In either Option I or II of the Individually Designed Major you will choose as an adviser a faculty member whose competence is in the area of your interest. Together with the adviser you will plan the major and submit in writing to the College Committee on Individually Designed Majors for its approval a detailed outline of the major and a statement of its rationale and goals. The major must be approved, with the possibility of subsequent amendment, no later than the beginning of your junior year. Your program of study must be planned and approved in advance of admission to the major. Any changes in your major at a later date will require written permission of the Committee.

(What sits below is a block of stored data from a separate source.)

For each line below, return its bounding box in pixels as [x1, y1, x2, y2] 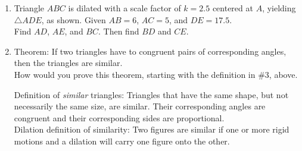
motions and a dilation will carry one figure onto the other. [14, 134, 230, 147]
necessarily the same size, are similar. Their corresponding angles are [14, 100, 266, 112]
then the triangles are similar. [14, 56, 123, 69]
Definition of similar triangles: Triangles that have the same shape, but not [14, 88, 289, 100]
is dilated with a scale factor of [68, 2, 181, 14]
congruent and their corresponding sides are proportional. [14, 111, 225, 124]
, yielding [262, 2, 296, 14]
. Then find [98, 25, 139, 37]
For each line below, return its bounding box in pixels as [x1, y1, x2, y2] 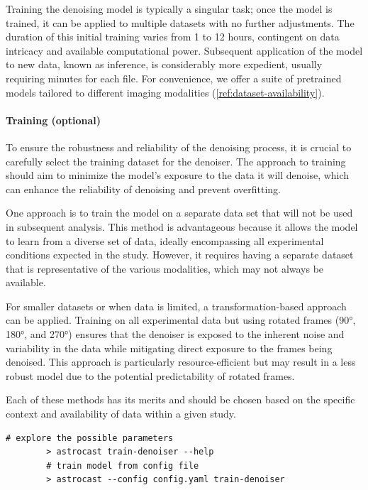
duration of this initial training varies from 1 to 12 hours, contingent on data [6, 29, 340, 44]
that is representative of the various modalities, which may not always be [6, 261, 324, 276]
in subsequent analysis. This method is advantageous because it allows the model [6, 219, 358, 234]
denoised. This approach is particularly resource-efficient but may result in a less [6, 354, 356, 369]
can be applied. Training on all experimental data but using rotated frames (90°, [6, 312, 356, 327]
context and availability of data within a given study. [6, 406, 236, 421]
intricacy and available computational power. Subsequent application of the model [6, 43, 363, 58]
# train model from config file [46, 460, 199, 471]

Under either Option I or II you may count at most 40 credits from any one department for fulfillment of total degree requirements. It is a requirement that over half the credits in either option must be in courses numbered 300 or above. At least 50 percent of the credits counting toward your major requirements must be earned subsequent to your admission to the major. You may take work outside the College of Letters and Sciences but more than one-half the credits in your major must be earned in the College. Primary supervision of the major rests with the Committee on Individually Designed Majors. Inquiries should be directed to: Chairperson, Committee on Individually Designed Majors, College of Letters and Sciences.
A statement of the content, nature and rationale of your proposed individualized minor must be approved by your major department. The minor should consist primarily of courses above the general survey level. Further, the proposed minor shall be sent to the Office of the Dean of the College of Letters and Sciences for the Dean's approval or referral to the College Curriculum Committee for its approval.
The minor should be prepared early in your college career, preferably before the second semester of your junior year. Any substantial subsequent changes in your minor should be approved by your major department and the Dean.
The responsibility for certifying that you have met the requirements of your minor rests with the department of your major, if you are a Letters and Sciences major. For students not Letters and Sciences majors, the responsibility of certifying the completion of the minor on the application for diploma rests with the College of Letters and Sciences. The signature sheet for the Individualized Minor is available in the Letters and Sciences Office, Salisbury 124.